どこゆきカウントダウンー2020ー

2020年7月24日、東京オリンピック開会のファンファーレが鳴りわたるとき…には、《3.11》震災大津波からの復興を讃える高らかな大合唱が付いていてほしい。

《11.3.11》被災地東北2018福島・巡礼/ <報告記24>-まとめ①-暮らし復興

-No.1887-
★2018年11月21日(水曜日)
★11.3.11フクシマから → 2813日
★ オリンピックTOKYOまで →  611日




◆心身ともに「げんき」にはなれないゲンジツ

 福島巡礼からの帰途、福島市に出て、息ぬきに花見山公園に寄った。
 周辺は花木生産農家の集落で、色とりどりの花に彩られる春は「桃源郷」と讃えられるところ。
 ぼくも、いちど訪れてみたいと思っていたのだ。

 しかし、折からの真夏どきは、ざんねん花の端境期。
 しばらく歩いて、やっと百日紅さるすべり木槿〔むくげ〕が見られた程度の里山に やむをえず 木蔭を見つけて休ませてもらうにとどめ、またの再訪を期すことにした。

 以下は、汗を拭き拭き、あらためて想いかえした福島のいま。
 ぼくの心にのこった残影のようなもの…かも知れない。

 …………… 

 ここまで23回の<報告記>で見てきた〝浜通り〟。
 双葉郡7町村(楢葉、富岡、大熊、双葉、浪江、葛尾、川内)、約2万7,000世帯の<生活実態>アンケート調査結果(18年1月まてめ)が、興味深かった。

 調査票を郵送して、回答があったのは約1万世帯。
 その75%が県内避難者、県外は24%、不明が1%。
 
 避難中の人もふくめた住民の半数以上(56.5%)が「うつ症状」に近い。
 (それでも前回、11年9月調査結果の74.3%にくらべれば改善してはいる…というのだが)
 これが、わが身近のことだったら、誰しもが眉を曇らせるにチガイない。

 なかでも大きかったのは、「現在の考え」の問い、「原発廃炉までに事故が起きないか不安」には49.6%が「強くあてはまる」と応えている。
 職業の「正規の職員・従業員」20.6%(無職55.5%)という数値も、生活不安をうかがわせてシンコクだ。

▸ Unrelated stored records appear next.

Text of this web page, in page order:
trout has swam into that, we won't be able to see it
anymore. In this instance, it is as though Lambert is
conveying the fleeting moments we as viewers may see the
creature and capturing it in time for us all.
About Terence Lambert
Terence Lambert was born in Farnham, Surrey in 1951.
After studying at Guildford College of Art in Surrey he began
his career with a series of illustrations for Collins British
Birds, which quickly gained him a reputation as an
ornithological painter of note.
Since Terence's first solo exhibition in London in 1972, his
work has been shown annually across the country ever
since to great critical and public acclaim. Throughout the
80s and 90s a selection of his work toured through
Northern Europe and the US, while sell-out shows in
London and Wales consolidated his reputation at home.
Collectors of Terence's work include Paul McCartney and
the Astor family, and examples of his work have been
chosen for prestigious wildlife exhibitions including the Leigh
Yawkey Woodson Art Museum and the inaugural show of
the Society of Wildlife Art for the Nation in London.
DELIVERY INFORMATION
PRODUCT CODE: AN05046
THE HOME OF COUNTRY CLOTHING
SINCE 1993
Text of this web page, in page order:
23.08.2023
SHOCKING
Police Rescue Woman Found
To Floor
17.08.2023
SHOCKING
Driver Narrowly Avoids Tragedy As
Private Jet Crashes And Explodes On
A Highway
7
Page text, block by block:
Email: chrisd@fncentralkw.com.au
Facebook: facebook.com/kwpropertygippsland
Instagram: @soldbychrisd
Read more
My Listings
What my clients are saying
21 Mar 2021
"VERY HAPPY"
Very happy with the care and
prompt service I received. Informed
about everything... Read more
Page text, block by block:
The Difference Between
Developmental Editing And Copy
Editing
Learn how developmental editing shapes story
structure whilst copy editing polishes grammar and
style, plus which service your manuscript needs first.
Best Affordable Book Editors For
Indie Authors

 元の住居地への<帰還意志>、「戻る気はない・戻れない」が58.8%……

 「うつ症状」というのは、病気と診断されるほどになれば誰にも気づかれるだろうが、まだ軽いあいだは専門科医師でもないと判別はむずかしかろう。

 調査したのは、福島大学「うつくしまふくしま未来支援センター」。
 (気もちはワカルけれども、こうしたネーミング どこか ひとりよがりで、わかりやすさ、親しみやすさを忘れている…考えてほしいものダ)

 まだ8割ちかい人が震災時の所在にもどっておらず、長期化する避難生活や放射能影響の不安から、ストレスを抱えている。ごく、あたりまえのことなのに、国や自治体は、親身な把握と対策に手をつけない(つけられない…のではない)でいる。

 この国でシンコクなのは、なにかにつけて〝上っ面(たてまえ)〟で〝偏狭〟なことだ、といったら言いすぎだろうか。